Nous avons revu ce week-end, le film de Sofia Coppola sorti en 2004, Lost in translation, racontant le malaise d'un acteur sur le déclin et d'une jeune femme fraîchement sortie de la vie étudiante, lors de leur séjour à Tokyo.
Lorsque je l'avais vu pour la première fois, à sa sortie en salle, le film m'avait emballé, aussi bien pour le jeu des deux acteurs principaux - Bill Murray, plein d'humour, et Scarlett Johansson, très jolie dans ses moues adolescentes - que pour le portrait envoûtant qui est fait de la ville de Tokyo. Je n'étais jamais allé au Japon à l'époque et je crois que l'image que le film donnait de Tokyo correspondait à l'image que je m'en étais construite par ricochets de clichés : une mégalopole gigantesque avec des immeubles de verre immenses touchant le ciel et un précipice infranchissable entre les cultures.
Revoir Lost in translation une semaine après un premier voyage au Japon change inévitablement le regard porté sur le film. Certaines images me parlent bien plus que la première fois où je les ai vues. Ainsi, Geisha Line ressemblait exactement au personnage de Charlotte lorsqu'elle déambulait, effarée, dans les salles de pachinko. Nous avons également reconnu certains lieux, comme le grand carrefour triangulaire de Shibuya où l'héroïne se perd dans la foule. Je peux dire désormais que j'y suis allé moi aussi et en montrer la preuve en image :
La scène où Bill Murray est dans la salle d'attente de l'hôpital et qu'une vieille dame japonaise s'évertue à lui parler en japonais alors que l'Américain n'y comprend strictement rien m'a bien amusé. Nous aussi, nous avons rencontré de vieilles personnes qui nous faisaient de grandes conversations incompréhensibles, comme cet homme un peu timbré dans un minuscule restaurant de Bessho, dans lequel nous devions être les seuls touristes de l'année, ou cet autre homme, rencontré sur un banc à la sortie du Pavillon d'or à Kyoto et dont nous nous demandons encore aujourd'hui ce qu'il a bien pu nous raconter et pourquoi il nous a donné sa carte de visite.

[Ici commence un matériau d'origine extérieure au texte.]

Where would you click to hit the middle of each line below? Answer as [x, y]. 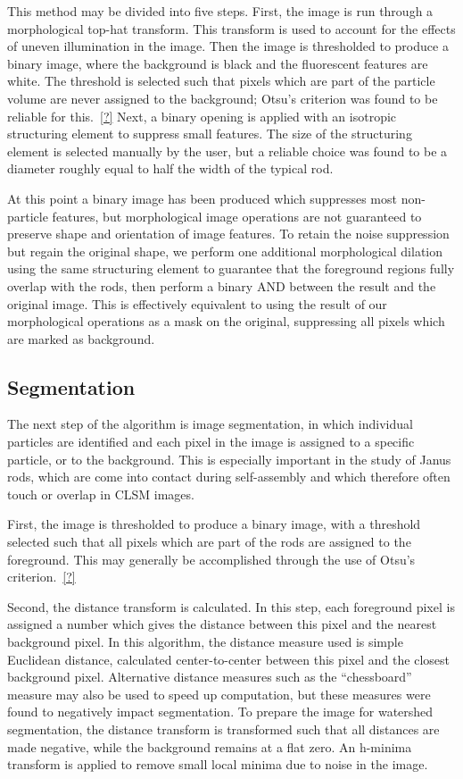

Toutefois, à côté de toutes ces micro-scènes portant un regard amusé et distancié sur le Japon et le choc culturel ressenti par un Occidental projeté dans une ville où la modernité et les excès en tout genre sont exacerbés, je n'ai pas tout à fait reconnu le Tokyo dans lequel j'ai habité une petite semaine. Les personnages sont si perdus dans leur ennui et leur solitude qu'ils sont incapables de voir vraiment la ville et de s'y mouvoir. Leur hôtel est magnifique (il s'agit de Park Hyatt, un célèbre palace 4 étoiles) et n'a rien à voir avec le petit ryokan bon marché dans lequel nous avons dormi, mais il est un peu comme une prison les retenant confinés dans le confort et les empêchant de partir à la rencontre de la ville. Le film donne une image asphyxiante de Tokyo, ne dévoilant que la face chic et branchée, complètement artificielle, de la capitale.
Bien sûr, c'est cela Tokyo et c'est ce qui nous a plu... Monter au 48e étage d'une des tours jumelles de la mairie de Tokyo (Tokyo metropolitan Government Office) et voir la ville s'étendre à nos pieds. Ou refaire la même expérience de nuit à Osaka, 150 mètres au-dessus du sol, en haut de l'observatoire du Jardin flottant :
Ou bien se balader le soir dans les rues bruyantes et grouillantes et se laisser éblouir par les néons clignotants qui font le jour en pleine nuit. Même en plein jour, comme ici à Akihabara, les rues ne sont que d'immenses panneaux publicitaires :Mais Tokyo n'est pas seulement cette folie vertigineuse. Tokyo, c'est aussi les forêts de cerisiers roses du parc Ueno, sous lesquels on peut pique-niquer...
... ou encore les toutes petites maisons à un étage du quartier de Yanaka. C'est aussi, comme partout dans le Japon, les temples traditionnels comme le Senso-ji à Asakusa. Pas besoin de se rendre jusqu'à Kyoto, comme le fait Charlotte, pour entrevoir la spiritualité zen ! Il n'empêche que Lost in translation reste un beau film sur l'impossible incommunicabilité des cultures et surtout sur l'amitié improbable de deux êtres en quête de leur identité. Mais c'est sûr, on aurait envie de secouer un peu Bob et Charlotte pour qu'ils ouvrent un peu leurs yeux trop embués par l'ennui ! En cela, je suis tout à fait d'accord avec cette critique qui est faite du film sur ce site : le Japon n'est pas réellement le troisième personnage du film et reste un prétexte pour évoquer la difficile communication entre les hommes.